When using Laczos the recommendation is to use clean eigen vectors as a distributed row matrixcall
it V.
Ahat = A^t V^t this per the clusterdump tests DSVD and DSVD2.
Dmitriy and Ted recommend when using SSVD to do:
Ahat = US
When using PCA it's also preferable to use uHalfSigma to create U with the SSVD solver.
One difficulty is that to perform the multiplication you have to turn the singular values
vector (diagonal values) into a distributed row matrix or write your own multiply function,
correct?
Questions:
For SSVD can someone explain why US is preferred? Given A = USV^t how can you ignore the effect
of V^t?
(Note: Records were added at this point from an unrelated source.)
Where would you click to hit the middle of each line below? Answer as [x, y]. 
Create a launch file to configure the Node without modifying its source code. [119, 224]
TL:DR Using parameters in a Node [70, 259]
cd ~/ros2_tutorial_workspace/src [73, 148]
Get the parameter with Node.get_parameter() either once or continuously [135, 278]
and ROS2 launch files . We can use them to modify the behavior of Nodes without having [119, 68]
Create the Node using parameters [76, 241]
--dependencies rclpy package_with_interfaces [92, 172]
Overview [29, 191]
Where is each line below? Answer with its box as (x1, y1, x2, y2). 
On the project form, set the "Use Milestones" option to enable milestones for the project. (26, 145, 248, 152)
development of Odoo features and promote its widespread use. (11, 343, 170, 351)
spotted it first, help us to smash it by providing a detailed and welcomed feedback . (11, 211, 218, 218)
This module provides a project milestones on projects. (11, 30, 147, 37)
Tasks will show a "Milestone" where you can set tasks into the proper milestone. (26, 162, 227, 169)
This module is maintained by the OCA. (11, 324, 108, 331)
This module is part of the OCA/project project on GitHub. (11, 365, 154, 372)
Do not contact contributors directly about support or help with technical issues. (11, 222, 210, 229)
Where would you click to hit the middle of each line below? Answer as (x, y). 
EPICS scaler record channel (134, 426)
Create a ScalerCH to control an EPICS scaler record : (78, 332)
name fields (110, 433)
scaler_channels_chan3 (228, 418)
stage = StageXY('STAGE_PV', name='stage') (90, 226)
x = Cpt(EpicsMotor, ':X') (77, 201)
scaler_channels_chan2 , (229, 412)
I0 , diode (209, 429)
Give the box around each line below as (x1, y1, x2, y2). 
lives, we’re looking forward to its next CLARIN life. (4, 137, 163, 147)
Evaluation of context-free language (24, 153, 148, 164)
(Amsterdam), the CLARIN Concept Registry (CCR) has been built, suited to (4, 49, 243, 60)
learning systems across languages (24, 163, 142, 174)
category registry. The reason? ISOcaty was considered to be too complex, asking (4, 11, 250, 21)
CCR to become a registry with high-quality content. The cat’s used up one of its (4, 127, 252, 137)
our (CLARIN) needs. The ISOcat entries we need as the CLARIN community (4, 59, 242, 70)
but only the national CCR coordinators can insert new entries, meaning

Is this only for PCA? In other words if you did not use PCA weighting would you ignore
V^t?
For Lanczos Ahat = A^t V^t seems to strip doc id during transpose, am I mistaken? Also shouldn't
Ahat be transposed before performing kmeans or other analysis?
> Dmitriy said
With SSVD you need just US (or U*Sigma in other notation).
This is your dimensionally reduced output of your original document
matrix you've run with pca option.
As Ted suggests, you may also use US^0.5 which is already produced by
providing uHalfSigma (or its embedded setter analog). the keys of
that output (produced by getUPath() call) will already contain your
Text document ids as sequence file keys.
d